Dear members and friends,
Thousands of men in ‘powerful’ positions must be losing some sleep just now – in case past, ‘inappropriate’ approaches to women might surface in the media. The prevailing culture, which normalises men sexually pestering women, was notably advanced in my lifetime by Harold Robbins 1961 book, the Carpetbaggers. It features full-on, guilt-free hedonism – including violent misogyny; it’s also one of the most-read novels in modern times.
Our society still celebrates bullying, ego-centric men who pursue and cling to power with ruthless determination; such driven characters often consider any women, around their ‘court’ as fair game for sexual advances – ranging in severity from ‘mildly embarrassing’ to criminal sexual assault. This ‘wham, bam, thank you, ma’am’ coarseness infects every level of our society – including, evidently, Donald Trump. Due process is important to ensure justice – but whether public or private sector – whether high flyers or drones – people who abuse power in this way must be stopped or removed. I’m confident that, in due course, the US electorate will make their own arrangements.
Usual café, usual table, usual coffee and carrot cake, enjoying my newspaper; then three young mums, with five toddlers, arrive at next table: breach of the peace. But gradually I find myself listening to an interesting conversation – about the behaviour of wee boys and girls – the differences. Someone remarks that boys tend to be more ‘thrusting’ – general agreement. I reflect that this is probably true – mostly; but as they grow up, boys will learn that they are required to regulate their aggression; this is non-negotiable.
Mild weather allowed unusually late garden flowers this year – but Saturday morning, my windscreen was iced-up for the first time – grateful for my warm house. Two of our major UK charities issued a warning this week that Universal Credit is a ‘colossal failure’ – (a further million children into poverty); and Shelter revealed that homelessness in Scotland has reached 28,297 households (estimated 5000 sleeping rough). Many citizens without a warm house. Our backdrop to all this was the Paradise Papers, revealing the devious mechanisms which enable the very rich to routinely avoid paying their taxes. One wonders how close the UK electorate is to demanding major change. Blair and Brown destroyed the Labour Party – Thatcher’s children: but Corbyn represents a very different vision.

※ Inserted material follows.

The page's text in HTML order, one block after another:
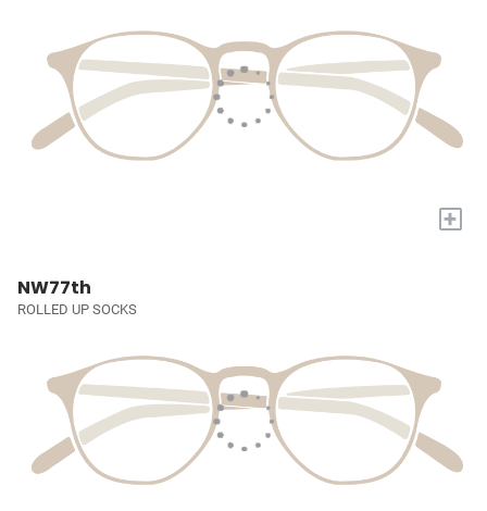
+
NW77th
ROLLED UP SOCKS

Mondoweiss is an independent website from the progressive Jewish community devoted to the struggle for Palestinian human rights; it carries a piece this week about Saturday’s 15,000 strong March in London, protesting the Balfour Declaration. This article is about the Canadian journalist Neil McDonald who wrote recently that it’s time to call a duck a duck: ‘Israel is an apartheid state’. It speaks of a ‘firewall’ around US support for Israel which makes the word ‘apartheid’ radioactive; the firewall seems to be crumbling though – around two dozen mainstream individuals are cited who are beginning to call a duck a duck.

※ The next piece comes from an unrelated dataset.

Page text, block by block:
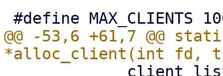
@@ -53,6 +61,7 @@

In a Spectator piece from April 2017 Ross Clark wrote: “It’s one of the greatest mysteries of modern British politics: how private schools managed to survive three periods of Labour govt. with their tax breaks intact”. In Scotland, the private sector only educates 4% of the population – but they are positioned at the top of our institutions – where they lobby on the charitable status issue; everyone knows that OSCR ‘bottled it’. The recent Barclay Review surprised everyone with its blunt findings: private schools are not charities and should pay business rates. Now we’ll see if the SNP have more distance from privilege than Labour had.
In April this year, the UK Crown Estate spawned Crown Estate Scotland – all revenue profit from its operations will now be retained in Scotland (approx. turnover £18m). In a press release this week, the new body committed to pilot ‘new models of local management’, which must mean they will explore ways of sharing with local communities, including development trusts, decisions about Crown land and assets. This summary of the assets they manage gives a feel for the potential scope of future community enterprise development. They own most of Scotland’s beaches – high tourist potential.
JOBS: Leith Community Crop in Pots; Beacon Arts Centre; Bridgend Inspiring Growth; Social Investment Scotland; Social Enterprise Academy; Isle of Luing Community Trust; Fortune Works (Enable Glasgow).
EVENTS: Coalfields Community Challenge closing date, 10th Nov; The 2017 Social Enterprise Census – an Edinburgh perspective, 16th Nov; Preparing for the Procurement Process, 20th Nov.
TENDERS: Green Waste Composting – The Highland Council, Harris Tweed Products for Retail – VisitScotland, Stockiemuir Path Project – East Dunbartonshire Council. Join the Ready for Business Linked-In group and follow on Twitter.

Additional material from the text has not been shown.